▶ [Supplied data]
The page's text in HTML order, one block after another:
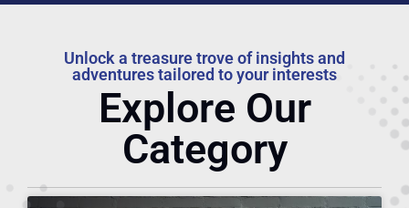
Unlock a treasure trove of insights and
adventures tailored to your interests
Explore Our
Category
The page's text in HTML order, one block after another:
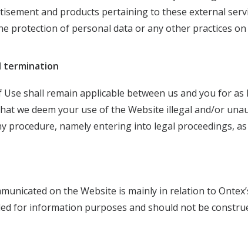
and products pertaining to these external
protection of personal data or any other practices on
termination
shall remain applicable between us and you for as
we deem your use of the Website illegal and/or
procedure, namely entering into legal proceedings,
on the Website is mainly in relation to
for information purposes and should not be

▶ [Your goal] Output the entries verbatim, skipping images.

▶ [Solution for this problem]
The page's text in HTML order, one block after another:
Unlock a treasure trove of insights and
adventures tailored to your interests
Explore Our
Category
The page's text in HTML order, one block after another:
and products pertaining to these external
protection of personal data or any other practices on
termination
shall remain applicable between us and you for as
we deem your use of the Website illegal and/or
procedure, namely entering into legal proceedings,
on the Website is mainly in relation to
for information purposes and should not be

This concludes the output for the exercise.